Livre de Jérémie 31,31-34.
Voici venir des jours, déclare le Seigneur, où je conclurai avec la maison d'Israël et avec la maison de Juda une Alliance nouvelle.
Ce ne sera pas comme l'Alliance que j'ai conclue avec leurs pères, le jour où je les ai pris par la main pour les faire sortir d'Égypte : mon Alliance, c'est eux qui l'ont rompue, alors que moi, j'avais des droits sur eux.
Mais voici quelle sera l'Alliance que je conclurai avec la maison d'Israël quand ces jours-là seront passés, déclare le Seigneur. Je mettrai ma Loi au plus profond d'eux-mêmes ; je l'inscrirai dans leur coeur. Je serai leur Dieu, et ils seront mon peuple.

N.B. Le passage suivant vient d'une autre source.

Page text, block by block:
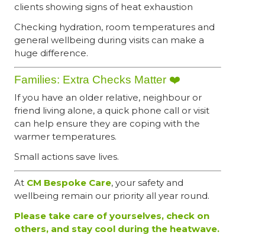
clients showing signs of heat exhaustion
Checking hydration, room temperatures and
general wellbeing during visits can make a
huge difference.
Families: Extra Checks Matter ❤️
If you have an older relative, neighbour or
friend living alone, a quick phone call or visit
can help ensure they are coping with the
warmer temperatures.
Small actions save lives.
At CM Bespoke Care, your safety and
wellbeing remain our priority all year round.
Please take care of yourselves, check on
others, and stay cool during the heatwave.
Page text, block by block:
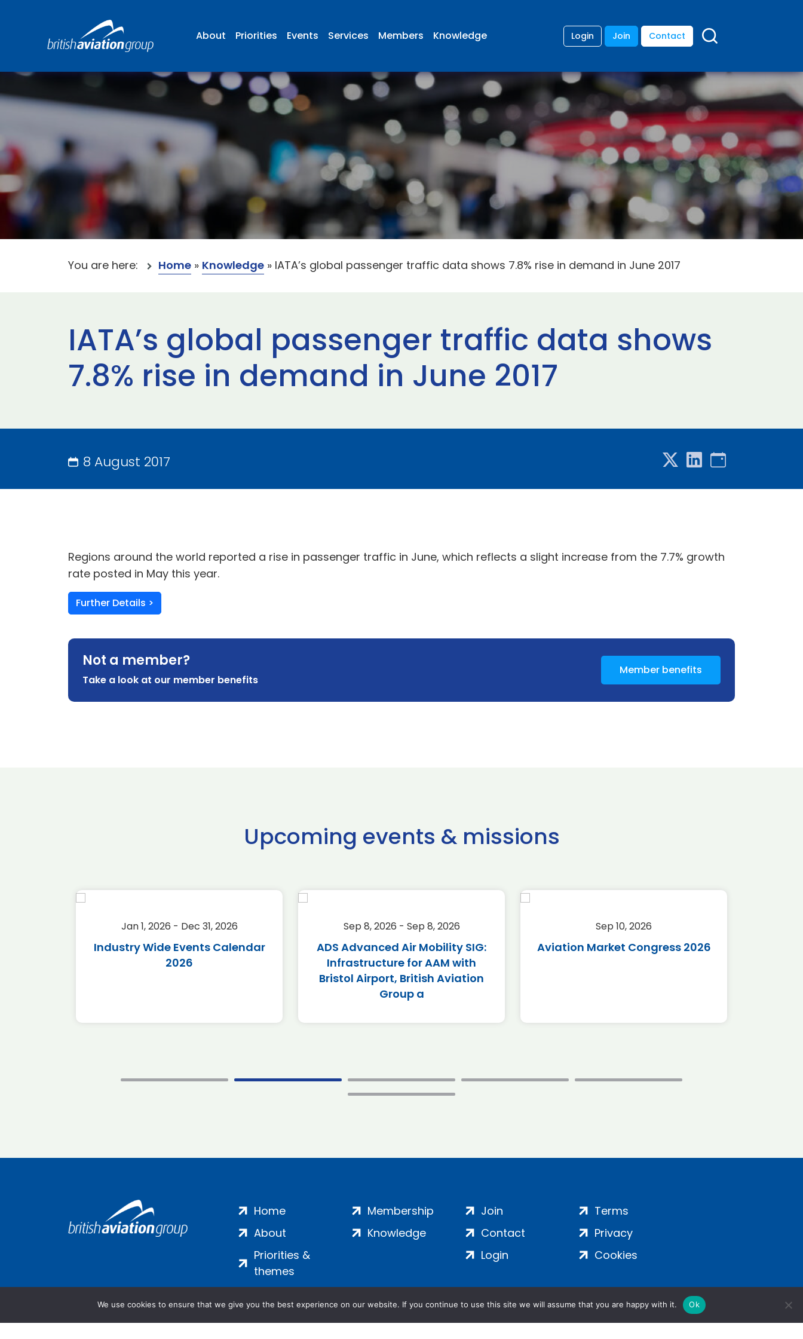
About Priorities Events Services Members Knowledge Login Join Contact
You are here: Home » Knowledge » IATA’s global passenger traffic data shows 7.8% rise in demand in June 2017
IATA’s global passenger traffic data shows
7.8% rise in demand in June 2017
8 August 2017
Regions around the world reported a rise in passenger traffic in June, which reflects a slight increase from the 7.7% growth
rate posted in May this year.
Further Details >
Not a member?
Take a look at our member benefits
Member benefits
Upcoming events & missions
Jan 1, 2026 - Dec 31, 2026
Industry Wide Events Calendar
2026
Sep 8, 2026 - Sep 8, 2026
ADS Advanced Air Mobility SIG:
Infrastructure for AAM with
Bristol Airport, British Aviation
Group a
Sep 10, 2026
Aviation Market Congress 2026
Home
About
Priorities &
themes
Membership
Knowledge
Join
Contact
Login
Terms
Privacy
Cookies
We use cookies to ensure that we give you the best experience on our website. If you continue to use this site we will assume that you are happy with it. Ok
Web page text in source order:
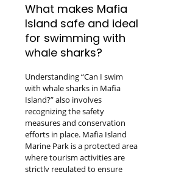
What makes Mafia
Island safe and ideal
for swimming with
whale sharks?
Understanding “Can I swim
with whale sharks in Mafia
Island?” also involves
recognizing the safety
measures and conservation
efforts in place. Mafia Island
Marine Park is a protected area
where tourism activities are
strictly regulated to ensure
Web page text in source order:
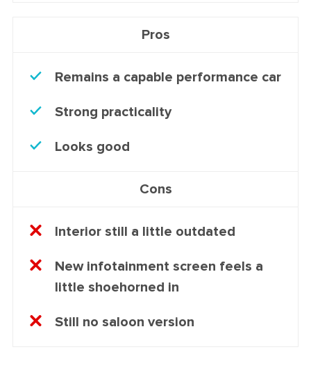
Pros
Remains a capable performance car
Strong practicality
Looks good
Cons
Interior still a little outdated
New infotainment screen feels a
little shoehorned in
Still no saloon version
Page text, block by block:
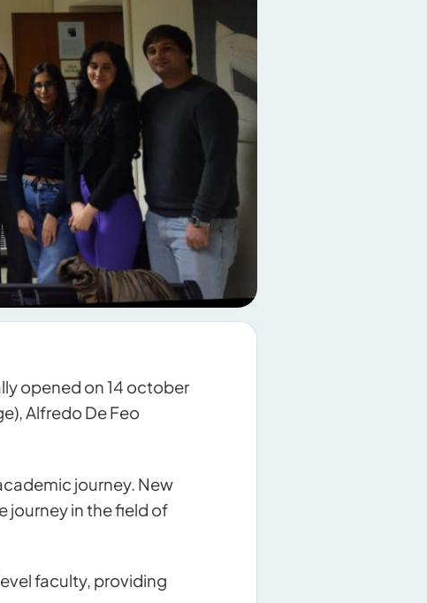
opened on 14 october
Alfredo De Feo
journey. New
journey in the field of
faculty, providing

Ils n'auront plus besoin d'instruire chacun son compagnon, ni chacun son frère en disant : « Apprends à connaître le Seigneur ! » Car tous me connaîtront, des plus petits jusqu'aux plus grands, déclare le Seigneur. Je pardonnerai leurs fautes, je ne me rappellerai plus leurs péchés.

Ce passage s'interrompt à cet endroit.